Entscheidungsgründe:

Die zulässige Berufung des Klägers ist unbegründet.

Der Senat sieht von einer Darstellung der Entscheidungsgründe im Wesentlichen ab, weil er die Berufung bereits aus den Gründen der angefochtenen Entscheidung sowie des Widerspruchsbescheides zurückweist (§ 153 Abs. 2 SGG).
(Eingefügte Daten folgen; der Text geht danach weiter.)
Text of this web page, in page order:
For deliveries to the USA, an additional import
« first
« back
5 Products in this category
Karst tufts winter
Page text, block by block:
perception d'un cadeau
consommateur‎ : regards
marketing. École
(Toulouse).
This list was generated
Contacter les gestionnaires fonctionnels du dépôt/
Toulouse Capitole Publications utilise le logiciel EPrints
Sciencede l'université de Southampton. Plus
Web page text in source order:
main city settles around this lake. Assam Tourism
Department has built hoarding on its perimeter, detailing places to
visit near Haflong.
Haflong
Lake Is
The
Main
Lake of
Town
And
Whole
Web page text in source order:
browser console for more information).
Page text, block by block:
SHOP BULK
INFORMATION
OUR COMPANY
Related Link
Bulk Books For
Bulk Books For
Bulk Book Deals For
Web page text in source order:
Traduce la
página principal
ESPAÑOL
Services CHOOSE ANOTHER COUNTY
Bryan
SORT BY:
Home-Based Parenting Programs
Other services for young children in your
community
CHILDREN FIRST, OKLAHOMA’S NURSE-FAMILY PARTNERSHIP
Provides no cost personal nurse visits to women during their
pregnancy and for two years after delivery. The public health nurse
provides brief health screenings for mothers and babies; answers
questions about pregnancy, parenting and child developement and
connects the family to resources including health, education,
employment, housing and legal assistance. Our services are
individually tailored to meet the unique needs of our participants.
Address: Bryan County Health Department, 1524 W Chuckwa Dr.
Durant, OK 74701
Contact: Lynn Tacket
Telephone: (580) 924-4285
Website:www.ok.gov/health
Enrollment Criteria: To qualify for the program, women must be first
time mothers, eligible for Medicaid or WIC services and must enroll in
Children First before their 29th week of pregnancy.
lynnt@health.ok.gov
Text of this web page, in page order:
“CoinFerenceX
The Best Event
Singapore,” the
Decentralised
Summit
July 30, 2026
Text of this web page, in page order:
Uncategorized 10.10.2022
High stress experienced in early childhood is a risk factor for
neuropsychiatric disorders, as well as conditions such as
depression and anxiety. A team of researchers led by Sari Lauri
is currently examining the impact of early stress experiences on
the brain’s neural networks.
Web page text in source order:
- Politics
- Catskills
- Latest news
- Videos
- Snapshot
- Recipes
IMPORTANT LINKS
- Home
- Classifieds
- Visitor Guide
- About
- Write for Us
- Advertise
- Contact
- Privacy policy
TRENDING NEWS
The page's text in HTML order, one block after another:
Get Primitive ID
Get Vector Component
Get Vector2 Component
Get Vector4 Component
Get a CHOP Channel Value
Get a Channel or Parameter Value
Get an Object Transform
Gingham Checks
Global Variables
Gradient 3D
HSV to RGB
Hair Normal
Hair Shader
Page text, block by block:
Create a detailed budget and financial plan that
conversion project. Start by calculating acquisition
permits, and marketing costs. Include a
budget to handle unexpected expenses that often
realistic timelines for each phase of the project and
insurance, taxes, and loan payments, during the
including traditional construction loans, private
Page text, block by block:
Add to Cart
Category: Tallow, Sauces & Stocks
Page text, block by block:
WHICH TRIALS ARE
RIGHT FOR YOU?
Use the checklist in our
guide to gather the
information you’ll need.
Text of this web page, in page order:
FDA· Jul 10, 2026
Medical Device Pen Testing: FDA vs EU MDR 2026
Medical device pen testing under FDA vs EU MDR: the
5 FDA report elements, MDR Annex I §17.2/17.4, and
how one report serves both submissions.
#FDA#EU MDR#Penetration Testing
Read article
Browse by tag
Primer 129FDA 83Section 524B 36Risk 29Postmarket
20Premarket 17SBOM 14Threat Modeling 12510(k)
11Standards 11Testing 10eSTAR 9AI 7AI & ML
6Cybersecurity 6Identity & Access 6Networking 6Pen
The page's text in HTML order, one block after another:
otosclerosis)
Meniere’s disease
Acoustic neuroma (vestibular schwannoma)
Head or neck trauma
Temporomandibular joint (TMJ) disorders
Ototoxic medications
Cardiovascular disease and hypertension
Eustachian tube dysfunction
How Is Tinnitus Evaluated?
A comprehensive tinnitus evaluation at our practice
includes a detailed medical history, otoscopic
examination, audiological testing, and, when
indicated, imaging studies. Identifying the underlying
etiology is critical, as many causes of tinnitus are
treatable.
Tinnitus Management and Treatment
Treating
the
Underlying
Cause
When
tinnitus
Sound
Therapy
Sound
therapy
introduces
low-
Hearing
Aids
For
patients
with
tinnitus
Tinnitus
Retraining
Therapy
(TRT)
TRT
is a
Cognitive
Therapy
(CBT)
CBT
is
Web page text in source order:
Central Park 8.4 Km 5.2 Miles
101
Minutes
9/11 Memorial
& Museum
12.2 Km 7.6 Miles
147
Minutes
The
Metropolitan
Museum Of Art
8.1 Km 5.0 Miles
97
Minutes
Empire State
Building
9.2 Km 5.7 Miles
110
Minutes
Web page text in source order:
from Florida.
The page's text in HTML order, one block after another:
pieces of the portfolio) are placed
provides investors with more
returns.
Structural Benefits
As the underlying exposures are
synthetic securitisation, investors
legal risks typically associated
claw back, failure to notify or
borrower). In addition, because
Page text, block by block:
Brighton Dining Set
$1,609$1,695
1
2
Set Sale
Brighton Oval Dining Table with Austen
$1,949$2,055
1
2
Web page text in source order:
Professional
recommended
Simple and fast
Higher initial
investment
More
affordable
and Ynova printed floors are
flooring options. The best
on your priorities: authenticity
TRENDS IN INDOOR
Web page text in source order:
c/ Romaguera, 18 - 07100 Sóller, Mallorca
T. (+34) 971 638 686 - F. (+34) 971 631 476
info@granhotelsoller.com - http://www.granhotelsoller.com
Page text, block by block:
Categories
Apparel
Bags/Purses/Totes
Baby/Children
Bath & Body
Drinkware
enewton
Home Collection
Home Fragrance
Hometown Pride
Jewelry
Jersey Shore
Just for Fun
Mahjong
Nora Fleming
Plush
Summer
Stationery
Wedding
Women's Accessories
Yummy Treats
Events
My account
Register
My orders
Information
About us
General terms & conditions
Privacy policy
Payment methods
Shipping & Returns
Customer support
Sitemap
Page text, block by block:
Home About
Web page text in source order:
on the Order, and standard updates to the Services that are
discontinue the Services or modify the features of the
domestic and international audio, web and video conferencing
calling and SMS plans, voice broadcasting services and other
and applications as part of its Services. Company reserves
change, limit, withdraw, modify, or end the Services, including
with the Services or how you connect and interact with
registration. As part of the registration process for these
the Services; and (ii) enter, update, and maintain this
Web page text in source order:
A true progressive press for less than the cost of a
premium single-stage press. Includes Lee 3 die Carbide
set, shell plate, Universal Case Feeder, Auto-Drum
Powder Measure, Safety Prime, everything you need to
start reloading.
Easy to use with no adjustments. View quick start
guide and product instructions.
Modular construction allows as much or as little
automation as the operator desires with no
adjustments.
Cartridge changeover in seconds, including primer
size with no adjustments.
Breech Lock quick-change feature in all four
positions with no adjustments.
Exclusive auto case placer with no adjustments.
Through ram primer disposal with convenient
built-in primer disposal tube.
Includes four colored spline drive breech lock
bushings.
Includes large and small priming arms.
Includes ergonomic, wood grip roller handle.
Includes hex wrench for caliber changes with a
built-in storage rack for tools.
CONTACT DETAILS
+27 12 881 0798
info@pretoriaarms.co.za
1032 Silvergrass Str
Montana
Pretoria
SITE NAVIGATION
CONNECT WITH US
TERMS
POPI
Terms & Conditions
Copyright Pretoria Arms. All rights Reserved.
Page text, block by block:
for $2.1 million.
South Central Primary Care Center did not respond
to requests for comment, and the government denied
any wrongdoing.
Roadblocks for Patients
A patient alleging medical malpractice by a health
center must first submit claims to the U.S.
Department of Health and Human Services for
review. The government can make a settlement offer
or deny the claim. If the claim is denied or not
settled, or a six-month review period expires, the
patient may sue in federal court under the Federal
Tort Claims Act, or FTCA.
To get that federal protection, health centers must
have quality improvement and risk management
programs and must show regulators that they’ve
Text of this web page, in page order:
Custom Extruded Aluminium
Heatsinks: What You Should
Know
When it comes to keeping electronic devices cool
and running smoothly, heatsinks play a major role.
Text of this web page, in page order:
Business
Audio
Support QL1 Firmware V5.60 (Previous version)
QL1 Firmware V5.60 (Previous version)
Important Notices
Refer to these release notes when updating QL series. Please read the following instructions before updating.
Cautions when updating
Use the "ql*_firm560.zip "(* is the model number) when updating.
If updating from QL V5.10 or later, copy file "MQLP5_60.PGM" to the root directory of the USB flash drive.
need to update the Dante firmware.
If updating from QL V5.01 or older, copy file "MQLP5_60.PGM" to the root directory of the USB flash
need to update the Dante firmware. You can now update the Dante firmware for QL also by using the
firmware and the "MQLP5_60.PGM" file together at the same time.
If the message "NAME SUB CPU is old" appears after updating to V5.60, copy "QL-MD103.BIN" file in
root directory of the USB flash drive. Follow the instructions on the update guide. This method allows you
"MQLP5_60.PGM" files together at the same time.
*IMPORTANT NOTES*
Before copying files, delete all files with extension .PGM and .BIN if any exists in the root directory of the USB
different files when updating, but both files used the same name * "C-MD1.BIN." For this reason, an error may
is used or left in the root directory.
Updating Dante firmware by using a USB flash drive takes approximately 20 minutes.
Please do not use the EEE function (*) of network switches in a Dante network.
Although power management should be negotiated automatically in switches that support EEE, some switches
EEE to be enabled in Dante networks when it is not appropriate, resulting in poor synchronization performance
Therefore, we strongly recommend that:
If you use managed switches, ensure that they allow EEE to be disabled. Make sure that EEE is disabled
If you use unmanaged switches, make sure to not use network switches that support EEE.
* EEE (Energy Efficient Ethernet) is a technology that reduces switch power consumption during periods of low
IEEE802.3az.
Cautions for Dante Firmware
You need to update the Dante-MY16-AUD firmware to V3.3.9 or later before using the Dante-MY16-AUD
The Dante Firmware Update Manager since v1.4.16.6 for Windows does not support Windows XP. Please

Ergänzend wird darauf hingewiesen, dass der Wortlaut des § 26 Abs. 2 Nr. 3 SGB III, mit dem die Versicherungspflicht erst ab 01.01.2003 eingeführt worden ist, eindeutig und damit nicht einer Auslegung zugängig ist. Es hat für die vorhergehende Zeit zudem auch keine Regelungslücke vorgelegen. Denn der Gesetzgeber hat Bezieher einer Rente wegen Erwerbsunfähigkeit auf Zeit bereits unter der Geltung des AFG bis 31.12.1997 nicht in den begünstigten Personenkreis einbezogen, weil er die Zeit des Rentenbezugs nicht der Versicherungspflicht unterworfen bzw. ihr nicht gleichgestellt hat (vgl. § 107 Nr. 5 AFG). Er hat dies auch nicht unter der Geltung des SGB III ab 01.01.1998 bis zum 31.12.2002 getan (§ 26 Abs. 2 SGB III a.F.). Angesichts der über Jahre gleichbleibenden Regelung und zwischenzeitlichen Gesetzesänderungen zur Versicherungspflicht, die im Hinblick auf die Kenntnis der geltenden Gesetzeslage Möglichkeiten zu einer Neuregelung auch in diesem Punkt - insbesondere ab 01.01.1998 - gegeben hätte, ist eine Gesetzeslücke nicht ersichtlich.

Der Senat hält die Regelung bis 31.12.2002 in Übereinstimmung mit der Entscheidung des BSG vom 30.03.1995 - 7 RAr 86/94 - auch nicht für verfassungswidrig. Er sieht hierin keinen Verstoß gegen die vom Kläger angeführten Art. 14, 3 und 20 GG. Zur Vermeidung von Wiederholungen wird auf die Entscheidungsgründe des BSG-Urteils Bezug genommen, das dem Kläger im vollständigen Wortlaut übersandt und bekannt gegeben worden ist. Ergänzend wird hervorgehoben, dass der Kläger mit seiner Beitragszahlung lediglich einen insoweit eingeschränkten Leistungsanspruch durch seine Beitragsleistung hat erwerben können, als er die Anspruchsvoraussetzungen in der jeweils gültigen Fassung zum Zeitpunkt der Antragstellung und damit der Erstarkung des Rechts zu erfüllen hatte. Diese haben im Hinblick auf den begrenzten Alg-Leistungszeitraum Veränderungen durch die Gesetzgebung unterlegen und daher seit der erstmaligen Beitragsentrichtung des Arbeitnehmers dauerhaft keine festgelegte Rechtsposition geschaffen, in die durch eine Verschärfung der Anspruchsvoraussetzungen bzw. eine Nichteinbeziehung in den begünstigten Personenkreis eingegriffen würde. Der Zeitpunkt der Einbeziehung in die Versicherungspflicht unterliegt vielmehr dem weiten gesetzgeberischen Ermessen und der Gestaltungsfreiheit des Gesetzgebers, der die entsprechende Regelungsnotwendigkeit vorliegend erst für die Zeit ab 01.01.2003 mit der Begründung gesehen hat, " ... Lücken der sozialen Sicherung zu schließen" (BT-Drucks. 14/6944, S. 26). Diesen gesetzgeberischen Ermessensspielraum, den der Gesetzgeber bewusst erst mit einer Regelung für die Zeit ab 01.01.2003 ausgenutzt hat, kann ein Gericht nicht durch eine rückwirkende Verlegung einschränken.

Die Kostenentscheidung beruht auf § 193 SGG.

Die Voraussetzungen für die Zulassung der Revision liegen nicht vor (§ 160 Abs. 2 Nrn. 1 und 2 SGG).